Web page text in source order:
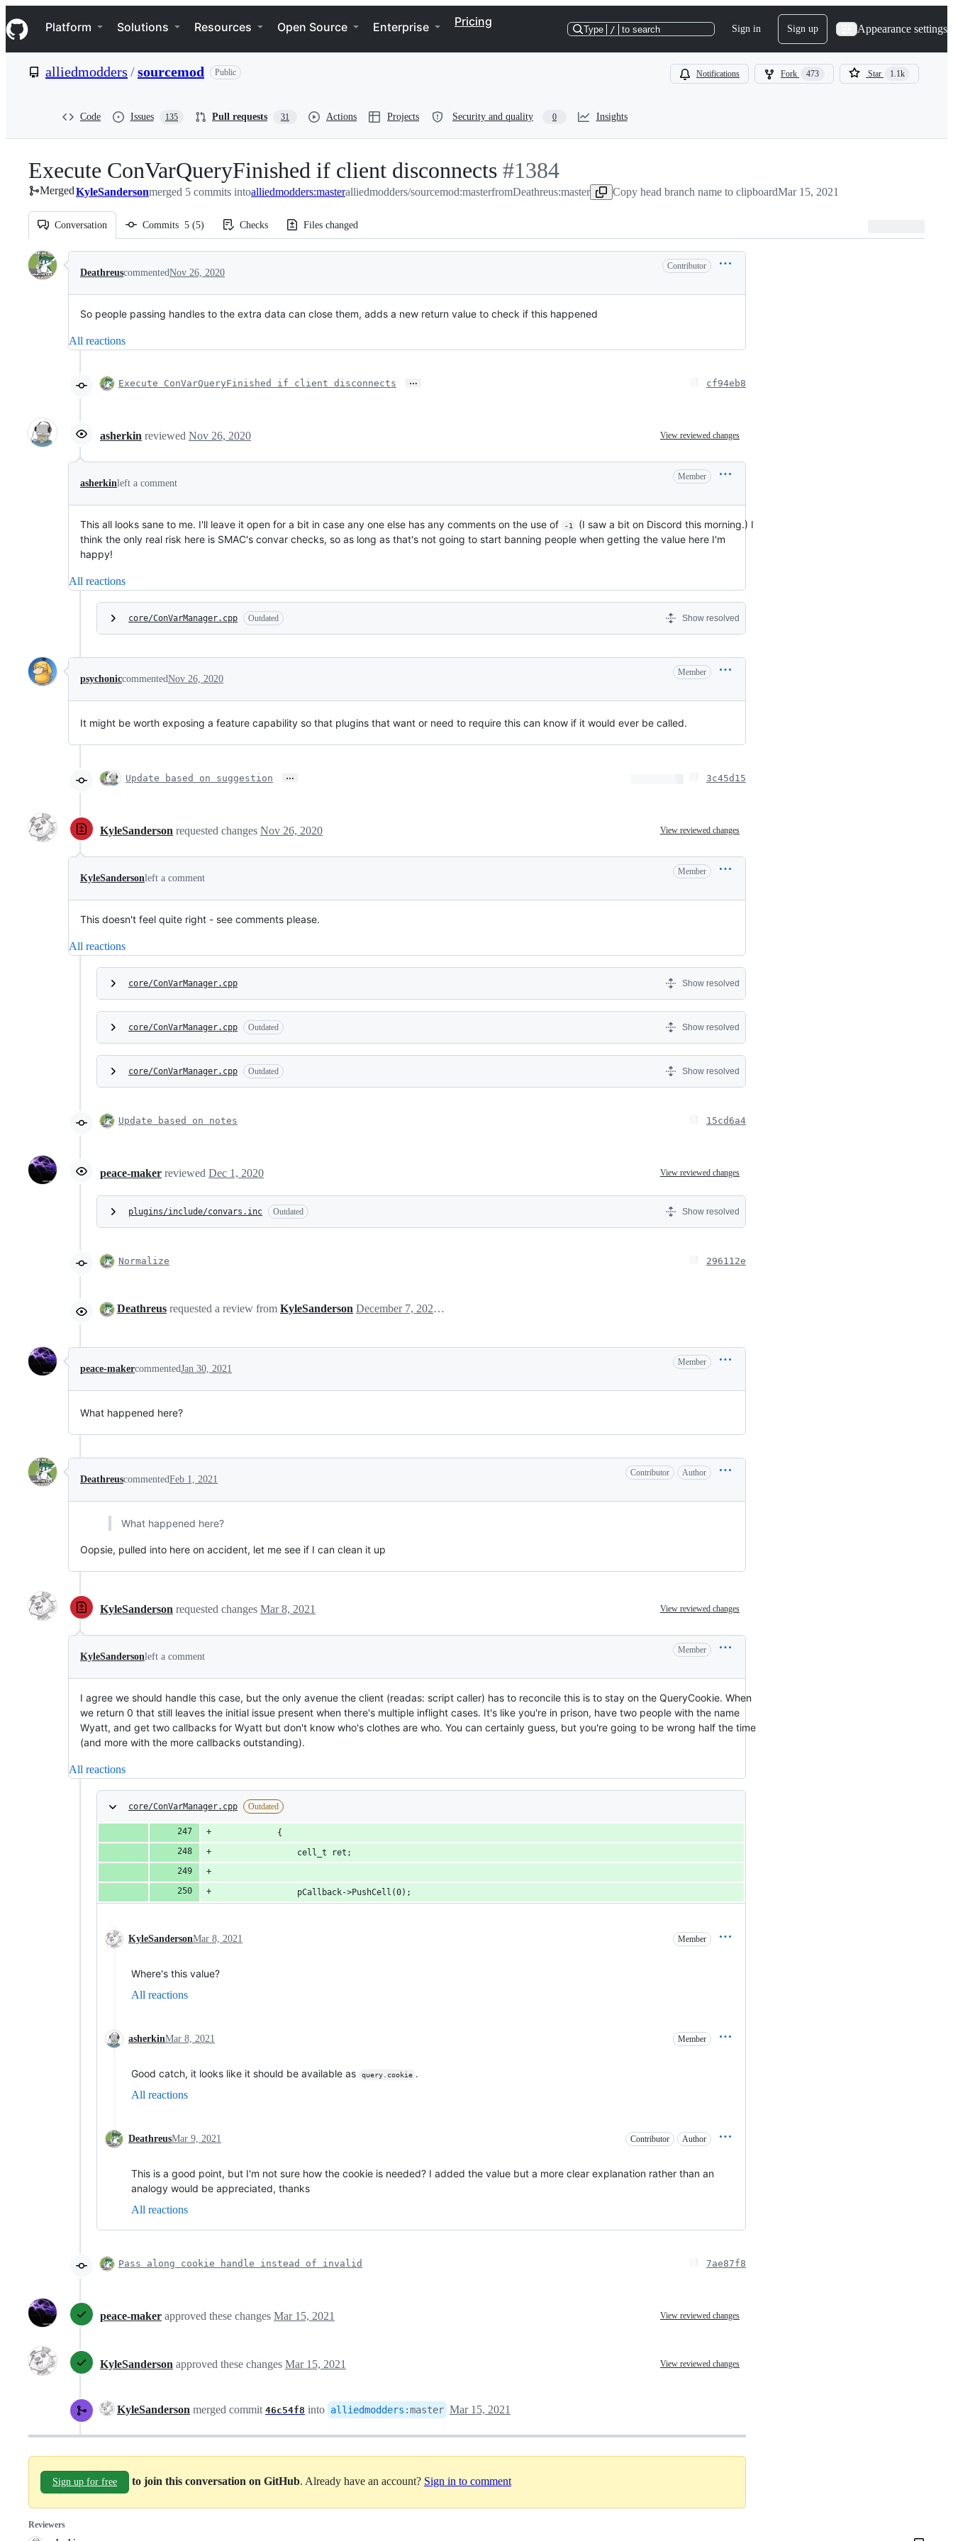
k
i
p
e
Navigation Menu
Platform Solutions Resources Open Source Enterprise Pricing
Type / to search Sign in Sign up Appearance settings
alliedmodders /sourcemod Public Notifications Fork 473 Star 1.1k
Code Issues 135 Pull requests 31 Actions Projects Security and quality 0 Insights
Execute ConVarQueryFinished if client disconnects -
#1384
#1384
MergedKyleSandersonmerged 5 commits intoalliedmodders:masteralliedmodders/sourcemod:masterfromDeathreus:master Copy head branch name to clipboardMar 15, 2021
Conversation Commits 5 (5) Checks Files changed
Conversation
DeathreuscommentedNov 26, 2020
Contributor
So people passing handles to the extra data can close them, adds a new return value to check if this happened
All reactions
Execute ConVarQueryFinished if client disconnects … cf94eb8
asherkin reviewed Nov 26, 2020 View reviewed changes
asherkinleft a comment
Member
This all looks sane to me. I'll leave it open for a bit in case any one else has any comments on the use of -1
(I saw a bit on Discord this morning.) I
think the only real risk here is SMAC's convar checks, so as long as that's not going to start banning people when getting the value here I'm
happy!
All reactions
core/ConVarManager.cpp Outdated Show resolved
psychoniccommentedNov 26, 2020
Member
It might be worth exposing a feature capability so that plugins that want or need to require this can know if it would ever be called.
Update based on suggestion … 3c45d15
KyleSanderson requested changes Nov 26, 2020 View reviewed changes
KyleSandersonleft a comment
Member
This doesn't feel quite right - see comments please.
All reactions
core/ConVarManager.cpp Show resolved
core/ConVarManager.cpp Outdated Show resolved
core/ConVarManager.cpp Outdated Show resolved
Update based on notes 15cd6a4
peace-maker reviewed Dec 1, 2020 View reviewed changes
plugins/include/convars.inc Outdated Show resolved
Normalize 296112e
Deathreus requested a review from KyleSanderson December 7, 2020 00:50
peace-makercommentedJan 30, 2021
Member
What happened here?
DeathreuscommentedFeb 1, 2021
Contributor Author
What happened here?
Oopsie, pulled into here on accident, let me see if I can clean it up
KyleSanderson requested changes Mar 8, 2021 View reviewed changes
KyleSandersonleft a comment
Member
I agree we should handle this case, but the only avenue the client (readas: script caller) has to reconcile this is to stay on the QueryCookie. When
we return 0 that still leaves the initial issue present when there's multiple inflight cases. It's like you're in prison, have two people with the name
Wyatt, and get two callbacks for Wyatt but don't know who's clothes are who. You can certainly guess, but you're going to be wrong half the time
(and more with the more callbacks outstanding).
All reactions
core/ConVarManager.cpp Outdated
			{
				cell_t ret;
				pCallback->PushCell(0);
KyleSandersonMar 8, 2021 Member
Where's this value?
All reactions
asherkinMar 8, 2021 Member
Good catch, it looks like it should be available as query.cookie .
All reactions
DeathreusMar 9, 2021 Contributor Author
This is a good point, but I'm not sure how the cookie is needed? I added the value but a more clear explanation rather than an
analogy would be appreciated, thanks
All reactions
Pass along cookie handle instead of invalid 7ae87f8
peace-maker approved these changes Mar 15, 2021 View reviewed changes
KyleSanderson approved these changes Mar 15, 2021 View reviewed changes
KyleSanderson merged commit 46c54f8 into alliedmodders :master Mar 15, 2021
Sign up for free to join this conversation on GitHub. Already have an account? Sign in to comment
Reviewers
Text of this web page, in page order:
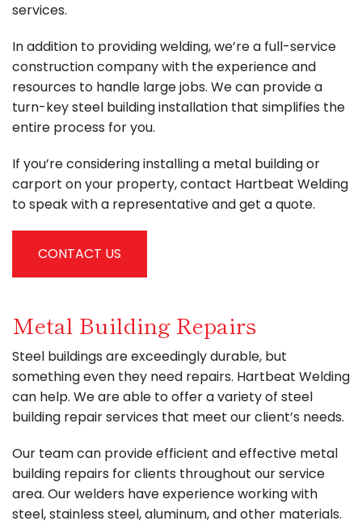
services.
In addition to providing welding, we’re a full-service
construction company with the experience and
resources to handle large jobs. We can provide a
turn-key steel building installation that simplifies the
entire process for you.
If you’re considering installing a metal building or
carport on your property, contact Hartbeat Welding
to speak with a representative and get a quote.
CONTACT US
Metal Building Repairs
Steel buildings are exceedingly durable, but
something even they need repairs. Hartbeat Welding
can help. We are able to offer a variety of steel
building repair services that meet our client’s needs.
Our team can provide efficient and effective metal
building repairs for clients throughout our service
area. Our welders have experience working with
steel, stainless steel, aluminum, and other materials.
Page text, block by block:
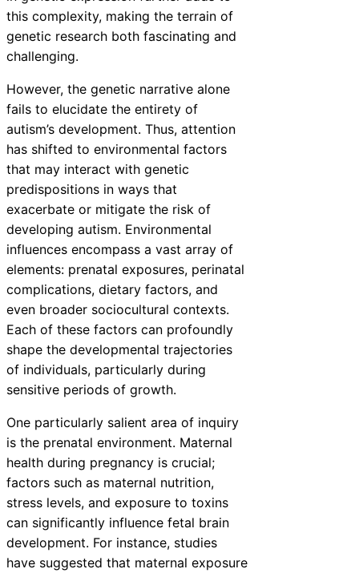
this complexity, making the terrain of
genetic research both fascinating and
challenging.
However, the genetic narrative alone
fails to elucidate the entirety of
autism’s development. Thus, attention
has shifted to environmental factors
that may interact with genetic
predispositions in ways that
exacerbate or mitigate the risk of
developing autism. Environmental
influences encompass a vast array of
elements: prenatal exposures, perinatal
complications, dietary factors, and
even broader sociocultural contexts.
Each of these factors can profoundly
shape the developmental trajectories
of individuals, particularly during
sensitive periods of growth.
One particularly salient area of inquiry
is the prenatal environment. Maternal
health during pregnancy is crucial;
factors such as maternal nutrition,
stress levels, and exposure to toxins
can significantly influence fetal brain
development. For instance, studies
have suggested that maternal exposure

• Exercise directions:
A verbatim copy of the listing, with all pictures removed, is required.

• Response area:
Web page text in source order:
k
i
p
e
Navigation Menu
Platform Solutions Resources Open Source Enterprise Pricing
Type / to search Sign in Sign up Appearance settings
alliedmodders /sourcemod Public Notifications Fork 473 Star 1.1k
Code Issues 135 Pull requests 31 Actions Projects Security and quality 0 Insights
Execute ConVarQueryFinished if client disconnects -
#1384
#1384
MergedKyleSandersonmerged 5 commits intoalliedmodders:masteralliedmodders/sourcemod:masterfromDeathreus:master Copy head branch name to clipboardMar 15, 2021
Conversation Commits 5 (5) Checks Files changed
Conversation
DeathreuscommentedNov 26, 2020
Contributor
So people passing handles to the extra data can close them, adds a new return value to check if this happened
All reactions
Execute ConVarQueryFinished if client disconnects … cf94eb8
asherkin reviewed Nov 26, 2020 View reviewed changes
asherkinleft a comment
Member
This all looks sane to me. I'll leave it open for a bit in case any one else has any comments on the use of -1
(I saw a bit on Discord this morning.) I
think the only real risk here is SMAC's convar checks, so as long as that's not going to start banning people when getting the value here I'm
happy!
All reactions
core/ConVarManager.cpp Outdated Show resolved
psychoniccommentedNov 26, 2020
Member
It might be worth exposing a feature capability so that plugins that want or need to require this can know if it would ever be called.
Update based on suggestion … 3c45d15
KyleSanderson requested changes Nov 26, 2020 View reviewed changes
KyleSandersonleft a comment
Member
This doesn't feel quite right - see comments please.
All reactions
core/ConVarManager.cpp Show resolved
core/ConVarManager.cpp Outdated Show resolved
core/ConVarManager.cpp Outdated Show resolved
Update based on notes 15cd6a4
peace-maker reviewed Dec 1, 2020 View reviewed changes
plugins/include/convars.inc Outdated Show resolved
Normalize 296112e
Deathreus requested a review from KyleSanderson December 7, 2020 00:50
peace-makercommentedJan 30, 2021
Member
What happened here?
DeathreuscommentedFeb 1, 2021
Contributor Author
What happened here?
Oopsie, pulled into here on accident, let me see if I can clean it up
KyleSanderson requested changes Mar 8, 2021 View reviewed changes
KyleSandersonleft a comment
Member
I agree we should handle this case, but the only avenue the client (readas: script caller) has to reconcile this is to stay on the QueryCookie. When
we return 0 that still leaves the initial issue present when there's multiple inflight cases. It's like you're in prison, have two people with the name
Wyatt, and get two callbacks for Wyatt but don't know who's clothes are who. You can certainly guess, but you're going to be wrong half the time
(and more with the more callbacks outstanding).
All reactions
core/ConVarManager.cpp Outdated
			{
				cell_t ret;
				pCallback->PushCell(0);
KyleSandersonMar 8, 2021 Member
Where's this value?
All reactions
asherkinMar 8, 2021 Member
Good catch, it looks like it should be available as query.cookie .
All reactions
DeathreusMar 9, 2021 Contributor Author
This is a good point, but I'm not sure how the cookie is needed? I added the value but a more clear explanation rather than an
analogy would be appreciated, thanks
All reactions
Pass along cookie handle instead of invalid 7ae87f8
peace-maker approved these changes Mar 15, 2021 View reviewed changes
KyleSanderson approved these changes Mar 15, 2021 View reviewed changes
KyleSanderson merged commit 46c54f8 into alliedmodders :master Mar 15, 2021
Sign up for free to join this conversation on GitHub. Already have an account? Sign in to comment
Reviewers
Text of this web page, in page order:
services.
In addition to providing welding, we’re a full-service
construction company with the experience and
resources to handle large jobs. We can provide a
turn-key steel building installation that simplifies the
entire process for you.
If you’re considering installing a metal building or
carport on your property, contact Hartbeat Welding
to speak with a representative and get a quote.
CONTACT US
Metal Building Repairs
Steel buildings are exceedingly durable, but
something even they need repairs. Hartbeat Welding
can help. We are able to offer a variety of steel
building repair services that meet our client’s needs.
Our team can provide efficient and effective metal
building repairs for clients throughout our service
area. Our welders have experience working with
steel, stainless steel, aluminum, and other materials.
Page text, block by block:
this complexity, making the terrain of
genetic research both fascinating and
challenging.
However, the genetic narrative alone
fails to elucidate the entirety of
autism’s development. Thus, attention
has shifted to environmental factors
that may interact with genetic
predispositions in ways that
exacerbate or mitigate the risk of
developing autism. Environmental
influences encompass a vast array of
elements: prenatal exposures, perinatal
complications, dietary factors, and
even broader sociocultural contexts.
Each of these factors can profoundly
shape the developmental trajectories
of individuals, particularly during
sensitive periods of growth.
One particularly salient area of inquiry
is the prenatal environment. Maternal
health during pregnancy is crucial;
factors such as maternal nutrition,
stress levels, and exposure to toxins
can significantly influence fetal brain
development. For instance, studies
have suggested that maternal exposure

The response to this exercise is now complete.